Use a secret manager for credentials, certificates, and signing material. Use parameter stores for non-secret configuration that still needs central control. Inject secrets at runtime instead of baking them into images. Rotate secrets with automation because humans forget. Scope secret access by workload identity, not by shared team account. Separate local development convenience from production discipline. Now use thresholds, not feelings. If latency is sacred, keep readiness. If cost is sacred, chase utilisation carefully. If control is sacred, reduce abstraction. If delivery speed is sacred, buy managed pieces. Quick decision prompts: - Which values are secrets, and which are only config? - Who or what needs each secret at runtime? - How often should each secret rotate? - What is the fallback if rotation fails? - Where will audit logs live? - How will developers test safely? See. One clear 'no' can eliminate a whole option. Trade-offs are normal. Document the fallback path. Now watch.

3) Map the working path

The clean pattern is simple. Workload identity asks the manager for only what it needs. The application receives values just in time. Now watch the path. ┌────────────┐ ┌────────────┐ ┌────────────┐ │ App │──→│ Identity │──→│ SecretMgr │ └────────────┘ └─────┬──────┘ └─────┬──────┘ │ │ ▼ ▼ ┌────────────┐ ┌────────────┐ │ Config │ │ Audit │ └────────────┘ └────────────┘ Identity comes first, because anonymous secret reads are a bad joke. Secret managers should return narrow values, not giant bags. Configuration can often be cached more aggressively than secrets. Audit logs should show who read or changed critical items. Rotation is safer when clients can reload without restart panic. Good teams classify values before writing any integration code. At every arrow, ask who retries. At every box, ask who pays. At every store, ask what expires. Now watch. One metric should sit beside each box. That is how operations stays sane.

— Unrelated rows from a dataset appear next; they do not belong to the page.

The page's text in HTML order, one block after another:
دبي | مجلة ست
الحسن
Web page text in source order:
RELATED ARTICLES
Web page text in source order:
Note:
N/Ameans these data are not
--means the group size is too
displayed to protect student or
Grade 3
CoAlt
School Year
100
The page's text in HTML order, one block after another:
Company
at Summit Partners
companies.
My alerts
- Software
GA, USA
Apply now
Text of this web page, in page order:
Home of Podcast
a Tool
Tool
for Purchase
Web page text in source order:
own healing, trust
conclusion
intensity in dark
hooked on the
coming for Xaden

4) Notice the common traps

Committing secrets into git, images, or notebook outputs. Storing secrets in plain environment files on shared machines. Using one global secret for many services. Skipping rotation because the first deployment worked. Letting applications fetch every secret in the namespace. Mixing feature flags and credentials without labels. See. Most outages start as silent assumptions. Review these traps before launch: - Leaked long-lived keys can survive for months. - Wide secret scopes can turn one bug into a broader incident. - Missing audit logs slow down investigations. - Rotation without reload logic can create outages. - Notebook outputs can expose secrets accidentally. - Manual copy-paste processes invite drift and mistakes. Simple, no? Write failure drills for the top three risks. Decide what degrades first. Decide what must never degrade. Review quotas before launch day. Prefer explicit limits over wishful thinking. Now watch.

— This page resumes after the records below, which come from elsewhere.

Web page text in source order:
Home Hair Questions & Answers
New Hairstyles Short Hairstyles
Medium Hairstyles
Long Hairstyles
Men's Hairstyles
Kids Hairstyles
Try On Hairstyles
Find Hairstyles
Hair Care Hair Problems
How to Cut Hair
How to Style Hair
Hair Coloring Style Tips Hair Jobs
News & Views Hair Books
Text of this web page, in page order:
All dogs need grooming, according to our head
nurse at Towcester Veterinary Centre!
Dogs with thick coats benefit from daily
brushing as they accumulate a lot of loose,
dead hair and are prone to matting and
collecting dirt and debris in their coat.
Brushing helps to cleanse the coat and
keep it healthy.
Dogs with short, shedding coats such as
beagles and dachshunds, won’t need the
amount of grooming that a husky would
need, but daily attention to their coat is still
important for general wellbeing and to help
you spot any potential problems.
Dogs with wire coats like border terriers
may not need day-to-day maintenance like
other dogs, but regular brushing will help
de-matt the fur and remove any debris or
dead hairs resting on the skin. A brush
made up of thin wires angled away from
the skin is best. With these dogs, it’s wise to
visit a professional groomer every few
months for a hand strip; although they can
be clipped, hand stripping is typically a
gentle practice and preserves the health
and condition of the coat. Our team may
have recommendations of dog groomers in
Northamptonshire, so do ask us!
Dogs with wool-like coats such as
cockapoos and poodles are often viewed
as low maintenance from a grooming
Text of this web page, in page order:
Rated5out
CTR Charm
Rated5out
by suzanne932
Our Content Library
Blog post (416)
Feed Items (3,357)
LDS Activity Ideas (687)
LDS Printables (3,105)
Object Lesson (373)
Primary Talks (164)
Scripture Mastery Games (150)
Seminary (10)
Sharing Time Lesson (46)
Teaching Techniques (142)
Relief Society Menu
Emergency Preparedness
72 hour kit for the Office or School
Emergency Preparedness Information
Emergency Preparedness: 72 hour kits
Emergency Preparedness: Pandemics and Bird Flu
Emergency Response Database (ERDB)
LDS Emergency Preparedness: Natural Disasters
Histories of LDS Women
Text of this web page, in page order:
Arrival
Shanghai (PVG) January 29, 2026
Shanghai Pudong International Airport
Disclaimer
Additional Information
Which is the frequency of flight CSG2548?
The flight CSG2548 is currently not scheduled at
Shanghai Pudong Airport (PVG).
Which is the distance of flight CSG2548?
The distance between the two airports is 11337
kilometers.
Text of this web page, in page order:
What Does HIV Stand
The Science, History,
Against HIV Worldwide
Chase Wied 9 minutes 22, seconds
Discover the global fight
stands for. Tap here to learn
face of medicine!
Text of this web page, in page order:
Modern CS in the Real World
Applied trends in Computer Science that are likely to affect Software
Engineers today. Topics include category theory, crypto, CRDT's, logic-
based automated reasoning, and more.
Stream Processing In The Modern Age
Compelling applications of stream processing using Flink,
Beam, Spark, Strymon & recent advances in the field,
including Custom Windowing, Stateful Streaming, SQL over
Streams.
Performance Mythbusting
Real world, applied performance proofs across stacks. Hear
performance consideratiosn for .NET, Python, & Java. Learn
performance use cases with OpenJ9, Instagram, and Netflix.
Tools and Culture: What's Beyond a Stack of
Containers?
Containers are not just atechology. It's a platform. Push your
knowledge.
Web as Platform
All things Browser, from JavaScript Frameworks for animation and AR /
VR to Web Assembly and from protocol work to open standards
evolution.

5) Lock the operating routine

Make a list of secrets, configs, and public constants separately. Store secrets in a managed vault or cloud secret service. Deliver values at runtime using workload identity. Rotate high-risk secrets automatically and test the reload path. Log reads, writes, and policy changes. Teach developers how to use safe local substitutes. Lock the language across the team. Use the same terms in code, dashboards, and reviews. Review this quick operating list: - Prefer short-lived credentials. - Name secrets by service and purpose. - Keep config keys documented. - Test rotation in staging. - Remove unused secrets fast. - Scan repos for accidental exposure. Good platform design keeps the barn, feeding trough, fence, breeding ground, and ledger aligned. So what to do? Create a one-page runbook. Create a one-page cost note. Create a one-page rollback note. Teach the team the same words. That alignment saves real money. See. Consistency beats cleverness. Benchmark first; opinions come second. Name the owner of every limit. Prefer reversible choices whenever the future is foggy. Document what changes during incidents. Keep one small default path for newcomers. Automate the boring thing as soon as it stabilises. Vendor docs help, but workload data matters more. Good naming prevents bad tickets. Observe p95, not only averages. Small runbooks beat heroic memory. Teach cost with the same seriousness as latency. Now watch how much confusion disappears.

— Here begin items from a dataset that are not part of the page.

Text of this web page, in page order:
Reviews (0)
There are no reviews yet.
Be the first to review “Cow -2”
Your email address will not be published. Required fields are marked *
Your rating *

Where this lives in the wild

  • HashiCorp Vault with dynamic credentials. Strong example when teams want central policy, leasing, and rotation.
  • AWS Secrets Manager and SSM Parameter Store. Common split for sensitive values versus general runtime config.
  • Google Secret Manager plus service accounts. Useful for clean workload-based access in GCP environments.
  • Azure Key Vault with managed identities. Common enterprise pattern for secret retrieval and certificate handling.
  • Kubernetes External Secrets or CSI secret drivers. Shows how cluster workloads can consume managed secrets safely.

Pause and recall

  1. What is the difference between a secret and ordinary config? Say it without looking up vendor names.
  2. Why should secrets be injected at runtime? Give one concrete example.
  3. What makes rotation safe instead of scary? State the trade-off in one line.
  4. Why is workload identity better than shared credentials? Mention one failure mode too.

Interview Q&A

Q. How should applications receive secrets? A. Applications should use workload identity to fetch only required secrets at runtime. Common wrong answer to avoid: Put them in environment variables during image build. Better direction: Explain why build-time injection leaks and ages badly.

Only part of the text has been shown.